Moreover, the Dennis Canon itself has no application to the property which is owned by a Diocese. (Do you get that, Lapinbizarre?) No application -- zero -- nada -- zip. (I am sorry to be so blunt, but Canon Harris and his followers demand nothing less than straight talk.) So the current lawsuit, in which I am one of the attorneys defending Bishop Schofield, will not turn on the validity of the Dennis Canon -- as upheld by the California Supreme Court, for the time being (yes -- I have to stick that dagger in, because we are not through yet opposing that decision, too). Regardless, therefore, of what Episcopalians may think about the California Supreme Court decision involving St. James, Newport Beach: get it through your heads that the San Joaquin case does not involve anything about the Dennis Canon.

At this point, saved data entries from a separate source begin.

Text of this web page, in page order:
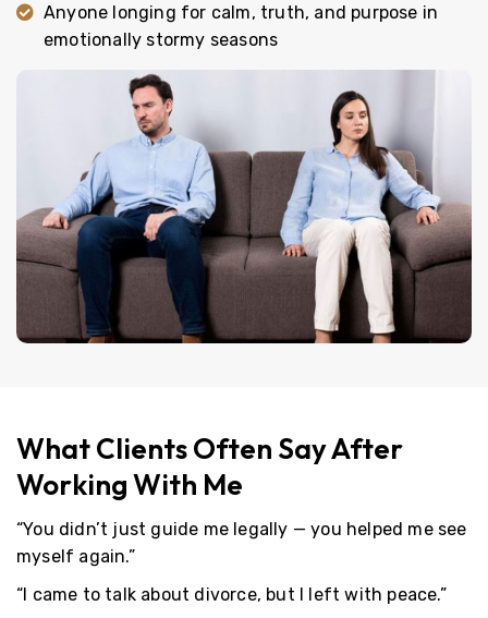
Anyone longing for calm, truth, and purpose in
emotionally stormy seasons
What Clients Often Say After
Working With Me
“You didn’t just guide me legally — you helped me see
myself again.”
“I came to talk about divorce, but I left with peace.”
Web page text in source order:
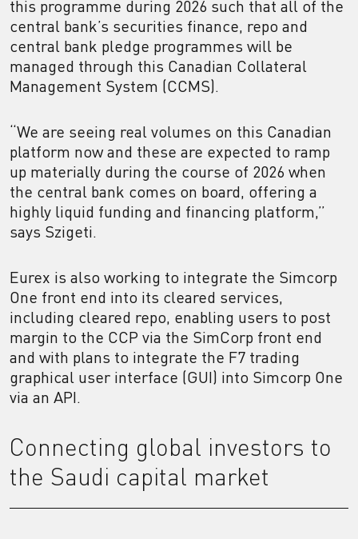
this programme during 2026 such that all of the
central bank’s securities finance, repo and
central bank pledge programmes will be
managed through this Canadian Collateral
Management System (CCMS).
“We are seeing real volumes on this Canadian
platform now and these are expected to ramp
up materially during the course of 2026 when
the central bank comes on board, offering a
highly liquid funding and financing platform,”
says Szigeti.
Eurex is also working to integrate the Simcorp
One front end into its cleared services,
including cleared repo, enabling users to post
margin to the CCP via the SimCorp front end
and with plans to integrate the F7 trading
graphical user interface (GUI) into Simcorp One
via an API.
Connecting global investors to
the Saudi capital market
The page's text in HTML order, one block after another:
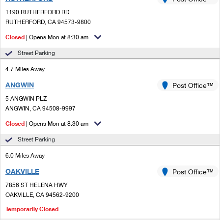
Ship to USPS Smart Locker
Custom Mail, Cards, & Envelopes
Postage Prices
Mail & Shipping Services
Priority Mail Express
First-Class Mail
Redirecting a Package
Mailbox Guidelines
Mail for the Deceased
Customized Direct Mail
Political Mail
USPS Connect
eCommerce
Local
Postage Options
Returns Services
Label Broker for Business
Shipping Internationally Online
International Insurance & Extra Services
Completing Customs Forms
Sending Money Abroad
Comparing International Shipping
Services
Priority Mail Express International
Priority Mail International
First-Class Package International Service
1190 RUTHERFORD RD
RUTHERFORD, CA 94573-9800
Closed | Opens Mon at 8:30 am
Street Parking
4.7 Miles Away
ANGWIN
5 ANGWIN PLZ
ANGWIN, CA 94508-9997
Post Office™
Closed | Opens Mon at 8:30 am
Street Parking
6.0 Miles Away
OAKVILLE
7856 ST HELENA HWY
OAKVILLE, CA 94562-9200
Post Office™
Temporarily Closed
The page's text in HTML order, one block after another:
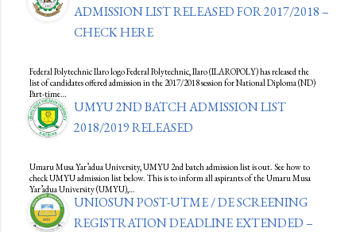
ADMISSION LIST RELEASED FOR 2017/2018 –
CHECK HERE
Federal Polytechnic Ilaro logo Federal Polytechnic, Ilaro (ILAROPOLY) has released the
list of candidates offered admission in the 2017/2018 session for National Diploma (ND)
Part-time…
UMYU 2ND BATCH ADMISSION LIST
2018/2019 RELEASED
Umaru Musa Yar’adua University, UMYU 2nd batch admission list is out. See how to
check UMYU admission list below. This is to inform all aspirants of the Umaru Musa
Yar’adua University (UMYU),…
UNIOSUN POST-UTME / DE SCREENING
REGISTRATION DEADLINE EXTENDED –
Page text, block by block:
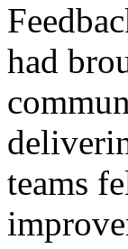
had
teams
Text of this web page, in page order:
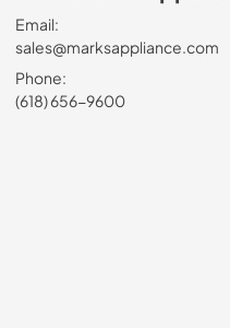
Email:
sales@marksappliance.com
Phone:
(618) 656-9600
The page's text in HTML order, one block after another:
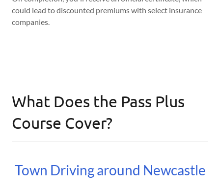
could lead to discounted premiums with select insurance
companies.
What Does the Pass Plus
Course Cover?
Town Driving around Newcastle
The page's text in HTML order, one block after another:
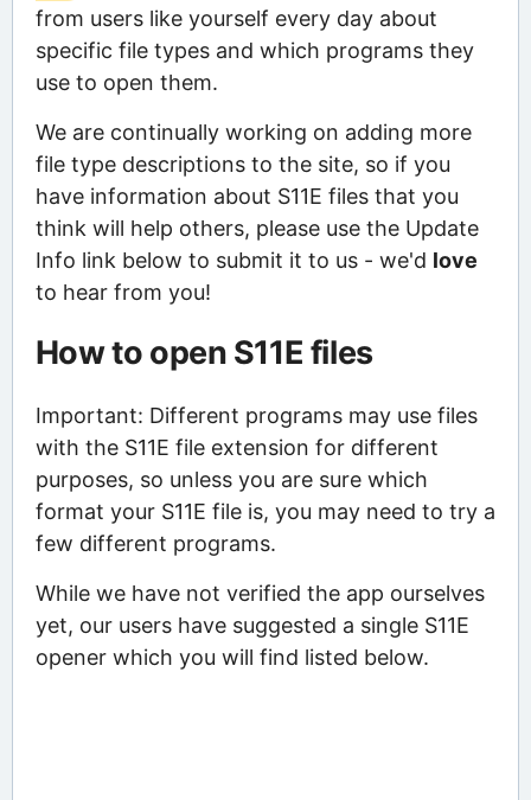
from users like yourself every day about
specific file types and which programs they
use to open them.
We are continually working on adding more
file type descriptions to the site, so if you
have information about S11E files that you
think will help others, please use the Update
Info link below to submit it to us - we'd love
to hear from you!
How to open S11E files
Important: Different programs may use files
with the S11E file extension for different
purposes, so unless you are sure which
format your S11E file is, you may need to try a
few different programs.
While we have not verified the app ourselves
yet, our users have suggested a single S11E
opener which you will find listed below.
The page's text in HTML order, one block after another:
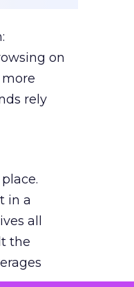
on
rely
in a
all
the

Is that clear enough for you, Canon Harris, Lapinbizarre, Dah-veed, and similar drum-beaters on the left?
And as for a certain Fred Schwartz, just what is it about reversed and vacated that you do not understand? (Again, I apologize for wielding a two-by-four, but these people positively ask for it by their obtuse remarks.) The only ones who had their "back sides whooped" in the recent decision of the Court of Appeals were Fred Schwartz and all those like him who are not content with being allowed to keep their own parish properties, but want Bishop Lamb to take over the properties of the majority in San Joaquin who voted to leave the very people who think that way.

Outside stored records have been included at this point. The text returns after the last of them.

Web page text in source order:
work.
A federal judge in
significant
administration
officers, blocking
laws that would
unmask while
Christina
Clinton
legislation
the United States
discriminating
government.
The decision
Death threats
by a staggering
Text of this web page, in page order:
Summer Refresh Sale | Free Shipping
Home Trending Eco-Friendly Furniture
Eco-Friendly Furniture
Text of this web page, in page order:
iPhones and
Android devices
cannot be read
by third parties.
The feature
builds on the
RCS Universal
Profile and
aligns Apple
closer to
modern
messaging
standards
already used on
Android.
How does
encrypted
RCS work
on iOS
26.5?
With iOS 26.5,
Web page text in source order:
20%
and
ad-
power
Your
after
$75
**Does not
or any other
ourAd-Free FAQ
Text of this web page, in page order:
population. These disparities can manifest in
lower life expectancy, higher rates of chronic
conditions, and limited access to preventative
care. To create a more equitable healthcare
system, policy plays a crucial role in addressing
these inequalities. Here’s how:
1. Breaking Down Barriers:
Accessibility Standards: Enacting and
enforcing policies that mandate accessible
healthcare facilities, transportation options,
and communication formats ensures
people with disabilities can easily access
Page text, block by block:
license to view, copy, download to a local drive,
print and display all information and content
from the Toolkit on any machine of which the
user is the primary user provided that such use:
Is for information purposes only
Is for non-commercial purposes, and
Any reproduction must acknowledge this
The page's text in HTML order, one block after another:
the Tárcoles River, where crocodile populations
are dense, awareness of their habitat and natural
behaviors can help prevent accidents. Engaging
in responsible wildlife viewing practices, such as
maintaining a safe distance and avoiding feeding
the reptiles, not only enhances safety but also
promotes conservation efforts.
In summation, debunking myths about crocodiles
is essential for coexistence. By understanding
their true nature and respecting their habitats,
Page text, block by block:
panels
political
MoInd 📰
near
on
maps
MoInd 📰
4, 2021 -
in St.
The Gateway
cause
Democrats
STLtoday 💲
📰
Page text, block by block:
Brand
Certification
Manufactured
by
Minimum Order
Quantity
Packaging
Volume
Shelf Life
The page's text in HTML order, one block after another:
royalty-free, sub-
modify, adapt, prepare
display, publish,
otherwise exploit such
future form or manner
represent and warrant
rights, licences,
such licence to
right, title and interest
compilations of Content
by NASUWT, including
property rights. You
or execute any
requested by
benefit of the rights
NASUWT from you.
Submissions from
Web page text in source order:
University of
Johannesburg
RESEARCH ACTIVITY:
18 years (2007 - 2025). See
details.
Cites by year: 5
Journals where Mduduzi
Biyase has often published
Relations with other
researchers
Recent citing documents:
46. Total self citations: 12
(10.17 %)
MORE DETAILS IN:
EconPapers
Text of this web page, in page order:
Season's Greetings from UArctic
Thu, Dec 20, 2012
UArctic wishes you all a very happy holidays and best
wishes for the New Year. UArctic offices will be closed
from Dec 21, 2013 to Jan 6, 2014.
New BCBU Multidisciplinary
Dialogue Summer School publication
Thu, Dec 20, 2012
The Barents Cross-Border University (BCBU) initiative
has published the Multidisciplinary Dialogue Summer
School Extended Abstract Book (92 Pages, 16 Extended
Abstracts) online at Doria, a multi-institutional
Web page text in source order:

If those of you who are so committed to the program of the Episcopal Church (USA) -- which seeks to ruin and impoverish those who disagree with it -- choose at the same time to believe that a thorough defeat at the appellate level is instead some kind of victory, then I pray that you may eventually come to realize all that is wrong about your overweening claims of authority, and to regret all the resources you have devoted to such a pursuit. (You may choose to spurn these remarks, but I say them as a fellow Episcopalian, and not as an attorney opposing your attorneys. I personally believe that donating or pledging funds to such a pursuit is wrong. And, by the way -- neither I nor any of Bishop Schofield's attorneys currently receive payment for our work on behalf of Bishop Schofield. At ECUSA's request, Merrill Lynch froze the Diocese's accounts, and so it cannot pay us, even if we wished it to do so. At the same time, ECUSA has seen to it that Bishop Lamb's attorneys are being paid "handsomely" -- but then, that is a debt which you in the remnant San Joaquin are committed to repay, no matter what happens -- right?)
Again, I would personally prefer that it were unnecessary to be so blunt, but when the olive branch of reason is rejected in so uncouth a fashion, then a two-by-four is required in response. So be it. As far as this curmudgeon is concerned, this is the end of the matter. Since those who support Canon Harris will disregard anything I say, further response is superfluous.]